• Task requirements: Copy out, from the data, each line containing the string "applicable".

• Data shown:
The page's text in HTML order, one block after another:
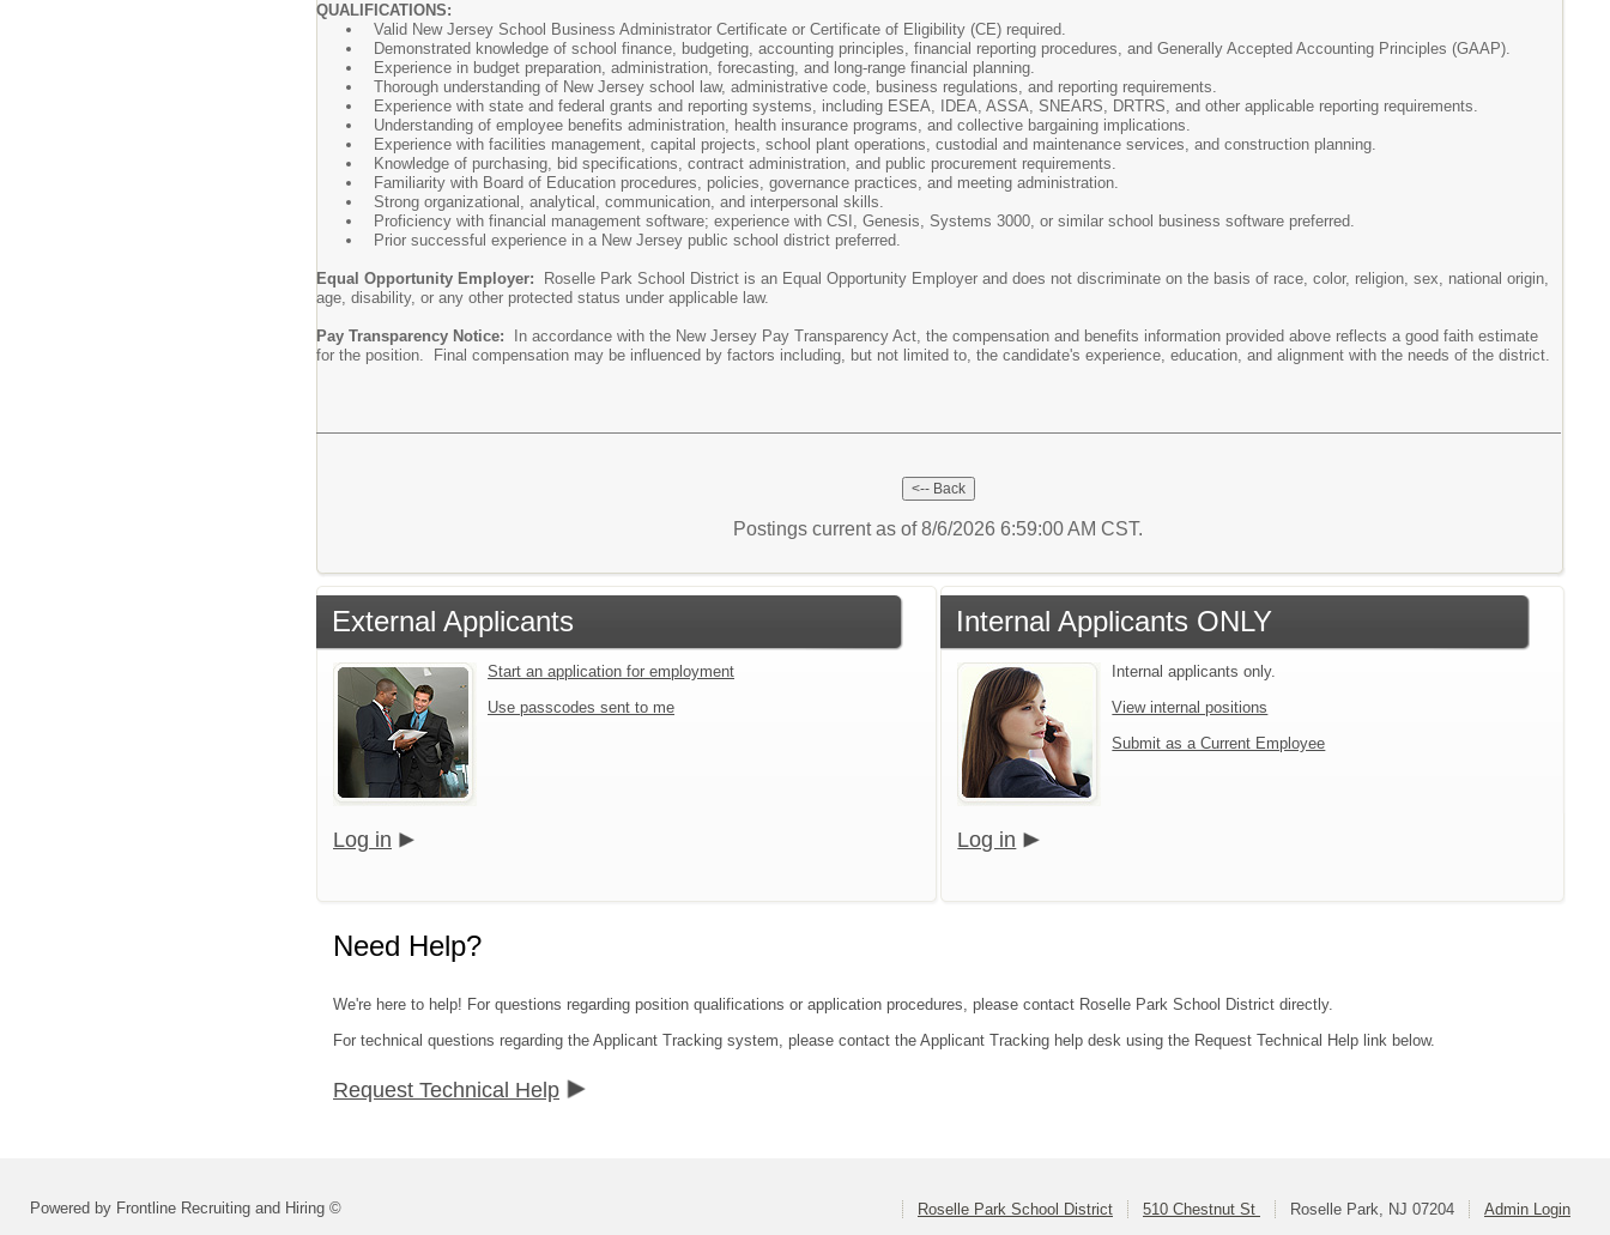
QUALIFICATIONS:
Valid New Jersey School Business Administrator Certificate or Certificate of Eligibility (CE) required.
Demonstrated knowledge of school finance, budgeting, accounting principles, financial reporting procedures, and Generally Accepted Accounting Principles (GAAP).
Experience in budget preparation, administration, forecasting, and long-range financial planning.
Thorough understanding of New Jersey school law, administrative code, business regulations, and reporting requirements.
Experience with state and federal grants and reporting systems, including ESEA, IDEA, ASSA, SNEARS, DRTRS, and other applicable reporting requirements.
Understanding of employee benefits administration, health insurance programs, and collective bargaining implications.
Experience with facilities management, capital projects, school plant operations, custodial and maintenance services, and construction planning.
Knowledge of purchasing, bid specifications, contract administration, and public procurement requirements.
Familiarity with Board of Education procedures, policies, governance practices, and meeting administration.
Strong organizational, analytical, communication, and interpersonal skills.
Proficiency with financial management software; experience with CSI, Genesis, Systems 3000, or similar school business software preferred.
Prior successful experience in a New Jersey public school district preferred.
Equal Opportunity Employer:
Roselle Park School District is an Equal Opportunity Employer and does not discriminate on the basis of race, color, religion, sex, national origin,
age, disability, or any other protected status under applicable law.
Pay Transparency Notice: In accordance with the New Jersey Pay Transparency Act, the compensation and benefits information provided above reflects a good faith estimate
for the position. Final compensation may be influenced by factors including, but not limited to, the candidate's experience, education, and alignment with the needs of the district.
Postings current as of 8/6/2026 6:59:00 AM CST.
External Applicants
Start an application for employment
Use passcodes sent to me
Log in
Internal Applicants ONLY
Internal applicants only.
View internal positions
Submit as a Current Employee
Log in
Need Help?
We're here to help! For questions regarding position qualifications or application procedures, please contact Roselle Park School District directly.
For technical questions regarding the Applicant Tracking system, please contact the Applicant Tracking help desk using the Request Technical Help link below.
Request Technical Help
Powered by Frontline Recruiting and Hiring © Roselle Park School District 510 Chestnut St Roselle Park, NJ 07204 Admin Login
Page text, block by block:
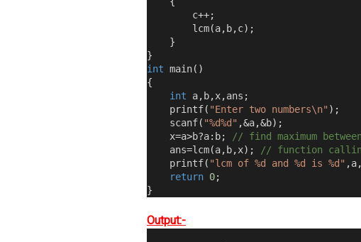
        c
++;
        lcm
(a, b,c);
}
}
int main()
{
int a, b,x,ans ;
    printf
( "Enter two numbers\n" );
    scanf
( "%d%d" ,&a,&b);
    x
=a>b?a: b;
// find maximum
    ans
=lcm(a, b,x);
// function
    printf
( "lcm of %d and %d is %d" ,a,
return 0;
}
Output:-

• Written reply:
Experience with state and federal grants and reporting systems, including ESEA, IDEA, ASSA, SNEARS, DRTRS, and other applicable reporting requirements.
age, disability, or any other protected status under applicable law.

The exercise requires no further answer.